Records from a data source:
━━━━
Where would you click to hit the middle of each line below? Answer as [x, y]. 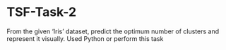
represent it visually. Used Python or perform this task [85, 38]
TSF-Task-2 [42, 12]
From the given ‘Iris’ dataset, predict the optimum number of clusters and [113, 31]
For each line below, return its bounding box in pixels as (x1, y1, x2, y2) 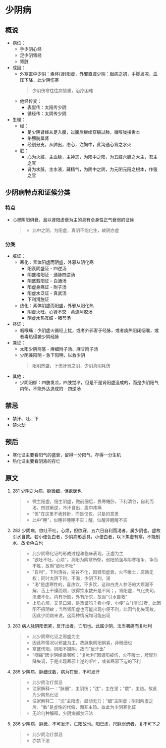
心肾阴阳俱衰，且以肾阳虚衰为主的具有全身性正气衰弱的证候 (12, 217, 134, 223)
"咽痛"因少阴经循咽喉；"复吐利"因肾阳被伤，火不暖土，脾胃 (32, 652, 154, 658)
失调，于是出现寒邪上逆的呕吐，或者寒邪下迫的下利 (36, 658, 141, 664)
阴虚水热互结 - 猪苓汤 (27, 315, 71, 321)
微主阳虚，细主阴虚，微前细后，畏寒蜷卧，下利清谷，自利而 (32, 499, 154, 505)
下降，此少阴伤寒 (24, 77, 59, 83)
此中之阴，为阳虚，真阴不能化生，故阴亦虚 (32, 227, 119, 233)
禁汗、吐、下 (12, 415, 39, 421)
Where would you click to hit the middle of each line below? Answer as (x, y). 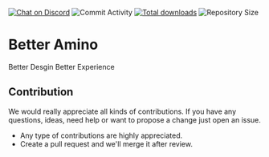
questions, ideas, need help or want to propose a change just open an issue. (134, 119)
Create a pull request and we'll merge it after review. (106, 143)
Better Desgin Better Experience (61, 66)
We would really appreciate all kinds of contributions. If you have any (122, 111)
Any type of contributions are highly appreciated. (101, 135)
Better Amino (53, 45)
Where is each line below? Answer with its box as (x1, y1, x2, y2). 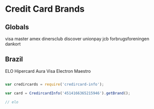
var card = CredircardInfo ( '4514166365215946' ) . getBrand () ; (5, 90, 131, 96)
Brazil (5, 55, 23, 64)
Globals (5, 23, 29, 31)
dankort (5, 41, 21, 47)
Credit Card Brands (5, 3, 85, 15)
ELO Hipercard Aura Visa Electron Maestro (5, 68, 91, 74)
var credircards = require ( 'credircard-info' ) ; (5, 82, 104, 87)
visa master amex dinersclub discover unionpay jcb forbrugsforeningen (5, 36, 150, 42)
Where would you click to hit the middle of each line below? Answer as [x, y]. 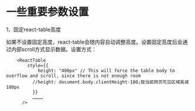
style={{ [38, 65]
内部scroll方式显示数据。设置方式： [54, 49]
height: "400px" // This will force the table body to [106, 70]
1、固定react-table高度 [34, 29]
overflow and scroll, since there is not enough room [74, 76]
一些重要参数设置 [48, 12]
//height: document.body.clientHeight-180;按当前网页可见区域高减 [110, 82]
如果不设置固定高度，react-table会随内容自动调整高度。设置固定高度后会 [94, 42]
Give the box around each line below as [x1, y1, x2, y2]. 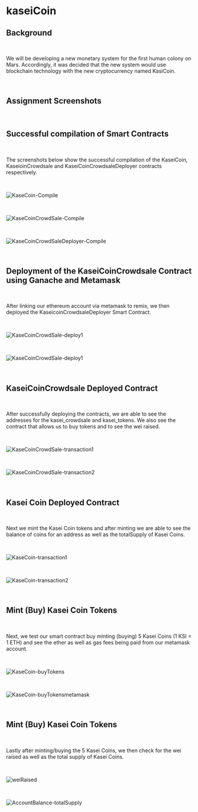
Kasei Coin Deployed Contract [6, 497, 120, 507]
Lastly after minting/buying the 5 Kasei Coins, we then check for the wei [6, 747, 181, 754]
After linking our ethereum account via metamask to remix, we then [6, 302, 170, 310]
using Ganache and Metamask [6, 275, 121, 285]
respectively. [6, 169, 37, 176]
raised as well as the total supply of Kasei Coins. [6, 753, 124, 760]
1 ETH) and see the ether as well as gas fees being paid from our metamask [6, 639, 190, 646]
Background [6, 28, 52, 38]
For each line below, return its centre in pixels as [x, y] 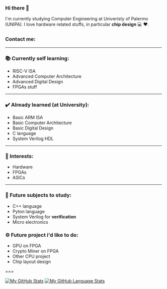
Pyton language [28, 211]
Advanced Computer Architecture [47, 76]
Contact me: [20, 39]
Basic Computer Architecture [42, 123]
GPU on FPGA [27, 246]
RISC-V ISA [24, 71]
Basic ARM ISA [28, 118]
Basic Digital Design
━━━━
**TASK DETAILS**.
Filter on the word "height": copy each matching line from the entries above.

**EXERCISE ANSWER**.
height: "400px" // This will force the table body to [106, 70]
//height: document.body.clientHeight-180;按当前网页可见区域高减 [110, 82]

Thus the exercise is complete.